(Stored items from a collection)
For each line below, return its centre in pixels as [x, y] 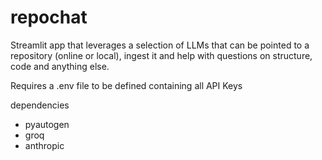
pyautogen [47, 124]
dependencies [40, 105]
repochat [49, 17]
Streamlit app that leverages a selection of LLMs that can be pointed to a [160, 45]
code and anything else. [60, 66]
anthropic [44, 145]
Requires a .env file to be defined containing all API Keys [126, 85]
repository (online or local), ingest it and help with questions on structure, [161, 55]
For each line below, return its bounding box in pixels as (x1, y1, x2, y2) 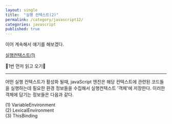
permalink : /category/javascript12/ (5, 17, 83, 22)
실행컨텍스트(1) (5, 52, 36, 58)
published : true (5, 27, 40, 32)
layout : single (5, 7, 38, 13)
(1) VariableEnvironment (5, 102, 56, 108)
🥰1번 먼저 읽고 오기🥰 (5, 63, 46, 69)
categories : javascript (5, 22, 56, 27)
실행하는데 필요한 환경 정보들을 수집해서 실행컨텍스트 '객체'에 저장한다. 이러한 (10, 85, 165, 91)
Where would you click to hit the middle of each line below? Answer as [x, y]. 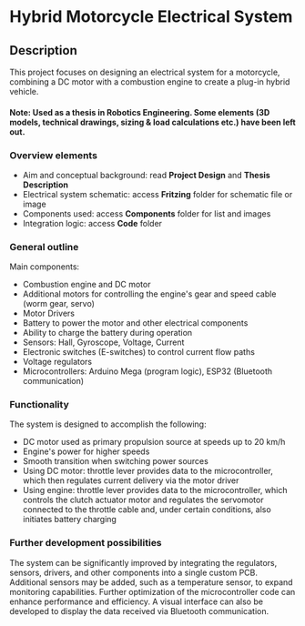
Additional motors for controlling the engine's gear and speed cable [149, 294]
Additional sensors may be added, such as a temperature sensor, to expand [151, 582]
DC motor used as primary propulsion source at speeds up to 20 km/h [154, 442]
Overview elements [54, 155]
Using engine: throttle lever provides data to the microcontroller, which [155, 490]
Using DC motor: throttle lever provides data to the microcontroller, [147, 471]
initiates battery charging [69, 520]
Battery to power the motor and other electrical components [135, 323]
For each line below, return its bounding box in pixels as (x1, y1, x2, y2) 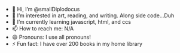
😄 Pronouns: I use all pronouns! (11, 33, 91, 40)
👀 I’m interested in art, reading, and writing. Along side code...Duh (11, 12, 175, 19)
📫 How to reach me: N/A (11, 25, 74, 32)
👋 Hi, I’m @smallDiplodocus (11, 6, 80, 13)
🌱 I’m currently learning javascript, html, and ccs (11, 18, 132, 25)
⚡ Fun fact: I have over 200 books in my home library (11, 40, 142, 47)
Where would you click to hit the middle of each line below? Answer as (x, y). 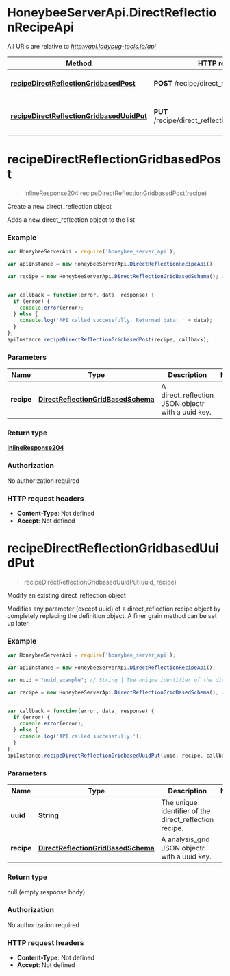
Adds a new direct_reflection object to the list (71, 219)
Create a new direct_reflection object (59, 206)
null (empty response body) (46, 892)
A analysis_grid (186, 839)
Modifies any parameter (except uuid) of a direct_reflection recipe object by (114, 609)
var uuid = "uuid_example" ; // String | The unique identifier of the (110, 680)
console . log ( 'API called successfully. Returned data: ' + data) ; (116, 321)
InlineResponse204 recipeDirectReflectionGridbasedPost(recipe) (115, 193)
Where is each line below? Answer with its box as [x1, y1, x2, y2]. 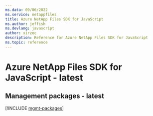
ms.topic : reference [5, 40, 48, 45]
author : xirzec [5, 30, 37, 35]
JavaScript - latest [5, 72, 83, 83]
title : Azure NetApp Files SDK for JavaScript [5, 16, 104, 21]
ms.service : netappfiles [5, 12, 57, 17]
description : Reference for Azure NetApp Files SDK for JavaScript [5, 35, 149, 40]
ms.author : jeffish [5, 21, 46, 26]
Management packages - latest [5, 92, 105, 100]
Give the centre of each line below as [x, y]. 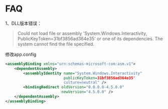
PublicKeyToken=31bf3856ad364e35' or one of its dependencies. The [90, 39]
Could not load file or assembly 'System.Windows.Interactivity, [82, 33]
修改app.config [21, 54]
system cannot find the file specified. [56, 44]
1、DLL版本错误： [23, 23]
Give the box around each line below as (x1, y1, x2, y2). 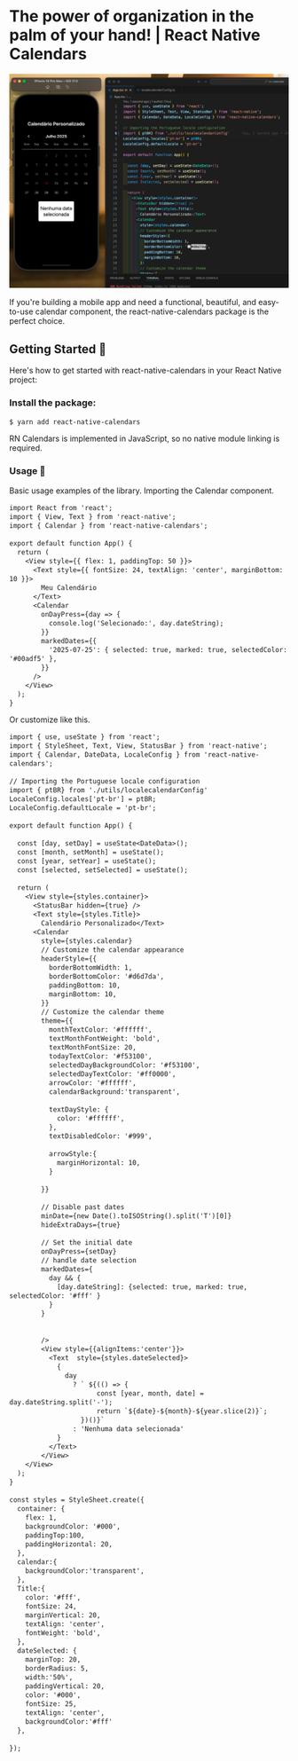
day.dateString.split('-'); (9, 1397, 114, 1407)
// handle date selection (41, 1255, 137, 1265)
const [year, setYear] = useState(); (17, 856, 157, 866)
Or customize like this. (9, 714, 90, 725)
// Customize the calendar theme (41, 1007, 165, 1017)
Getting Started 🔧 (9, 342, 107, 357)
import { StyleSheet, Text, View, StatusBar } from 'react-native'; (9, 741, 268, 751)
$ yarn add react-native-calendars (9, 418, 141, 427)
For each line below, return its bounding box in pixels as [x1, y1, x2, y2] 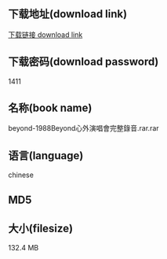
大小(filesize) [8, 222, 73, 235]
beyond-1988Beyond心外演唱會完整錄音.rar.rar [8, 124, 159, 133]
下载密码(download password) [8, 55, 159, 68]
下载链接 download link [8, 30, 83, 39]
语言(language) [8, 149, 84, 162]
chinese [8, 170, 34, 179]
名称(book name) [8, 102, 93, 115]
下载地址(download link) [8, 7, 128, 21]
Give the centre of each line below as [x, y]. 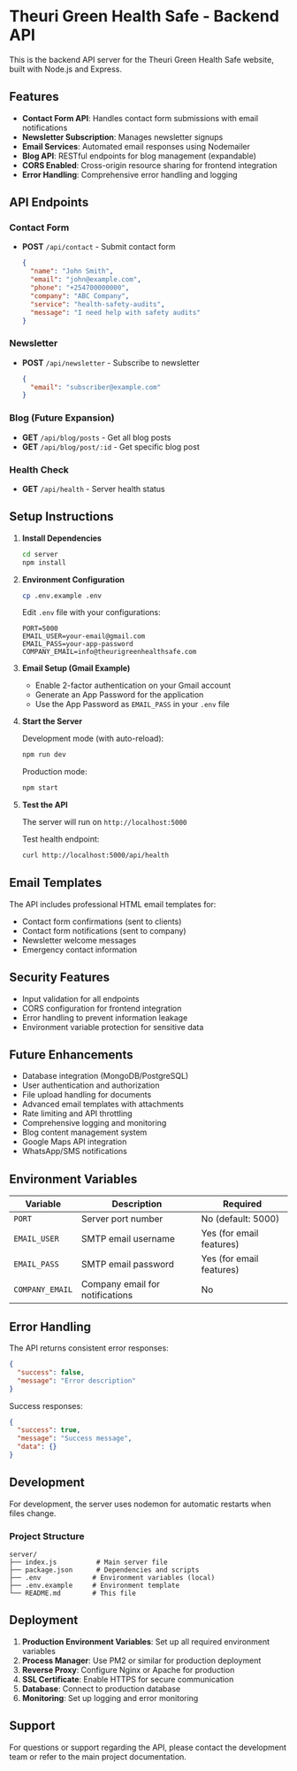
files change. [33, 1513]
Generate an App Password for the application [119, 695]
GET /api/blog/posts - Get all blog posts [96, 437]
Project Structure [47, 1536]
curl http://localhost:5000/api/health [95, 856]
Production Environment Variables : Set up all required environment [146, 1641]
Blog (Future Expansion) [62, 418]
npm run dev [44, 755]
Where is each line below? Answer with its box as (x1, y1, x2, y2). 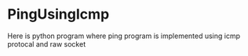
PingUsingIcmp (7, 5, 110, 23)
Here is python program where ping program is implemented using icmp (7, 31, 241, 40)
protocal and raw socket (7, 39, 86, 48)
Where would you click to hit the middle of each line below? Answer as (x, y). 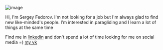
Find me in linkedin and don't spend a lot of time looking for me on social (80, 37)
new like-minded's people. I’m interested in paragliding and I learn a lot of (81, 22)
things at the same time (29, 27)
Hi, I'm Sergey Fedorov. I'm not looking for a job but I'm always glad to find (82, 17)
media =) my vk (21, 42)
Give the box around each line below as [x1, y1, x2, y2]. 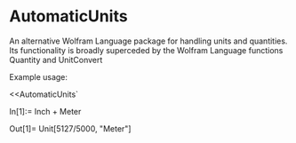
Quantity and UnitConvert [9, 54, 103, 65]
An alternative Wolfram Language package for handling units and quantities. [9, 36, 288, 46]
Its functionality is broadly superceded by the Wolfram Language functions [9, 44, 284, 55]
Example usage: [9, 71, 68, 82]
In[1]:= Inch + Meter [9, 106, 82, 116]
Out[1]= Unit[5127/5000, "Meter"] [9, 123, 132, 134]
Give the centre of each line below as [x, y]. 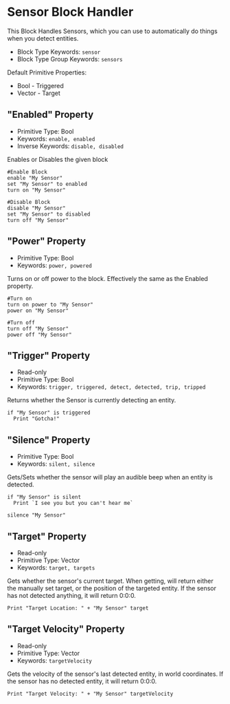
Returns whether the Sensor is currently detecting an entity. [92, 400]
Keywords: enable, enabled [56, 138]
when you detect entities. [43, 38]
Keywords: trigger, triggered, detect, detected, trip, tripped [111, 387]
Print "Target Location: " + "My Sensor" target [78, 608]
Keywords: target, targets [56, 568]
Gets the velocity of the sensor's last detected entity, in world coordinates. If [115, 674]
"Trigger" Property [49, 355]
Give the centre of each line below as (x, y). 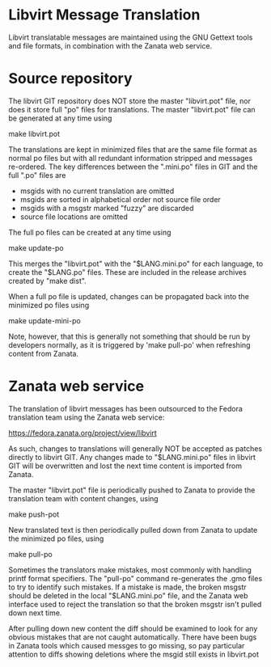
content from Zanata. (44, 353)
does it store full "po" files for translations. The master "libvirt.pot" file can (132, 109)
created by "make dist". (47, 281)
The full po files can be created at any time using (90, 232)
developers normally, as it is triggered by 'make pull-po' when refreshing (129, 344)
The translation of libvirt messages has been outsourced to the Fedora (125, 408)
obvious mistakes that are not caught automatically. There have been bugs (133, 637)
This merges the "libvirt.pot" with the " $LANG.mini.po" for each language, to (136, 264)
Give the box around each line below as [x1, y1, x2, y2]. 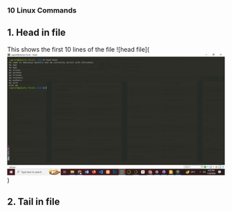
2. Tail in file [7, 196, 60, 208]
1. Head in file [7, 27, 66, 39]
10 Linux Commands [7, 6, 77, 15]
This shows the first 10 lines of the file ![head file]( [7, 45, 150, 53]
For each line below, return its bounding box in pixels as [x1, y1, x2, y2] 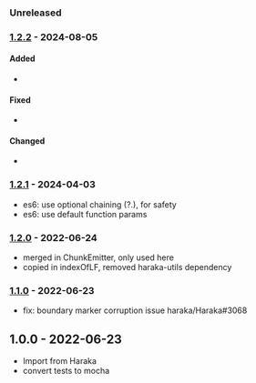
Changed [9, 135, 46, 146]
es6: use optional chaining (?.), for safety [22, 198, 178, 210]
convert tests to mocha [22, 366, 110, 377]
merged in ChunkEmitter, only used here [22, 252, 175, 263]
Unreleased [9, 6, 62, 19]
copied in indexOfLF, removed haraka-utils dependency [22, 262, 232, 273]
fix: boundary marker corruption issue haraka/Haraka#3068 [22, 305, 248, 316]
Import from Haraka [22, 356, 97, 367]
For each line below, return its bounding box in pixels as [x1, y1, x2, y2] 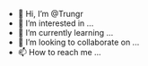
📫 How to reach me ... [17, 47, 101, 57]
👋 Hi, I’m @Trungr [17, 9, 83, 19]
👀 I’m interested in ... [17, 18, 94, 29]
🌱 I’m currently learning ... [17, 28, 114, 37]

What the exercise asks => Check each line of the data above for the string "Additional", and copy the ones that have it.

Answer space =>
Additional motors for controlling the engine's gear and speed cable [149, 294]
Additional sensors may be added, such as a temperature sensor, to expand [151, 582]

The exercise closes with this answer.